Ara2 Converter

The Ara2 Converter compiles an ONNX model exported from an EdgeFirst Studio training session into a Kinara Dataflow Virtual Machine (.dvm) binary that runs on the NXP Ara240 Discrete NPU — formerly the Kinara Ara-2 — found on the EdgeFirst i.MX 8M Plus freedom board and other Ara240-equipped EdgeFirst platforms.

The Ara2 Converter applies Smart Quantization the same way the other INT8 converters do — by cutting the graph upstream of the decode where the trainer's split_hints allow it. What is unique to Ara2 is an additional accuracy lever: the Ara240 DNPU has DRAM and tolerates large output tensors, so the converter can also promote the most quantization-hostile arithmetic inside the detect head from INT8 to INT16 while leaving it inside the quantized graph. INT16 has roughly 256× the headroom of INT8 and is enough to make the distance-to-box decoding stable without lifting it onto the CPU.

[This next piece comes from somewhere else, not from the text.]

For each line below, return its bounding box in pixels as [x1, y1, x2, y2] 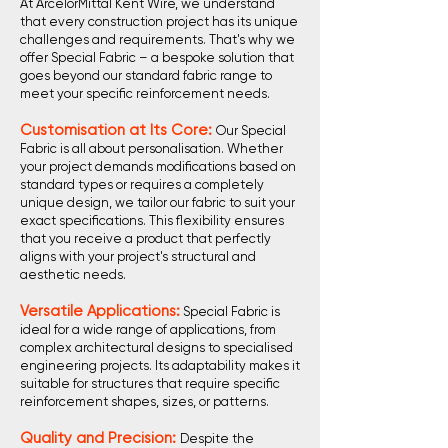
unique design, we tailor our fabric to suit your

Model Zoo — Supported Models & Benchmarks

For the latest supported model list, INT8/INT16 accuracy comparisons, and validation results on the NXP Ara240 DNPU, see the EdgeFirst Model Zoo on Hugging Face.

Studio Launch Form

Field	Values	Default	Meaning
`int16_mode`	`int8` / `int16_smart`	`int8`	The only conversion knob. `int8` = standard asymmetric INT8 throughout. `int16_smart` = INT8 baseline with selective INT16 promotion of the distance-to-box decode arithmetic in the detect head.

That is the entire user-facing knob set. Output decomposition is decided automatically by the converter based on the trainer's split_hints; the runtime HAL handles the resulting layout transparently via the HAL Decoder Algorithm, so application code is unaffected.

When to use `int16_smart`

The default int8 mode is sufficient for most detection workloads — the Ara240 DNPU's asymmetric INT8 quantization, combined with the trainer's split_hints, recovers most of the accuracy that combined-mode INT8 loses on other targets.
Use int16_smart when box localization precision is the limiting factor in deployment quality (small-object detection, tight metric-IoU targets). It selectively promotes the arithmetic nodes inside the distance-to-box decoder to INT16.
The proto-branch nodes that generate instance-segmentation mask coefficients are explicitly excluded from INT16 promotion, so segmentation mask quality is preserved regardless of which int16_mode you pick.

What You Get

A self-contained model.dvm Dataflow Virtual Machine binary with:

The fully quantized model weights and activations (asymmetric INT8, with optional INT16 promotion in the detect head).
Embedded EdgeFirst metadata (edgefirst.json + labels.txt) ZIP-appended to the file.
A top-level ara2 traceability block recording the converter version and conversion settings.
A compiled outputs[] array that the runtime decoder reads to reconstruct the logical view (boxes, scores, mask coefficients, protos).

Deploy directly to any Ara240-equipped EdgeFirst platform; the runtime HAL reads the compiled metadata and dispatches the optimized decoder.

Calibration

Calibration is fully automatic. EdgeFirst Studio captures a calibration snapshot from the training dataset and passes it to the converter along with the ONNX model. There is no calibration step a Studio user needs to perform manually. See Calibration Snapshot for the format, selection algorithm, and converter contract.

Converting Your Model

Once training completes in EdgeFirst Studio:

Click on the completed training session.

Completed Training Session
Navigate to the Artifacts tab and click the Ara2 Converter button under Converters on the right.

Ara2 Converter
Pick the precision mode (int8 or int16_smart), then click Start App to begin the conversion.

Ara2 Converter Options

Prerequisites

EdgeFirst Studio training sessions produce a ready-to-convert ONNX artifact with the right opset and metadata; nothing extra is required. If you are supplying a manually-exported ONNX from outside Studio, export with opset=13 and simplify=True so the Ara240 toolchain accepts the graph.

Known Limitations

The boxes_xy / boxes_wh INT16 sub-channel split — the most aggressive per-axis decomposition the Ara240 supports — is not currently exposed in the Studio launch form.
During a successful conversion the underlying toolchain emits a non-fatal DVMCUT Failed to add model version log line. This message is expected and can be ignored.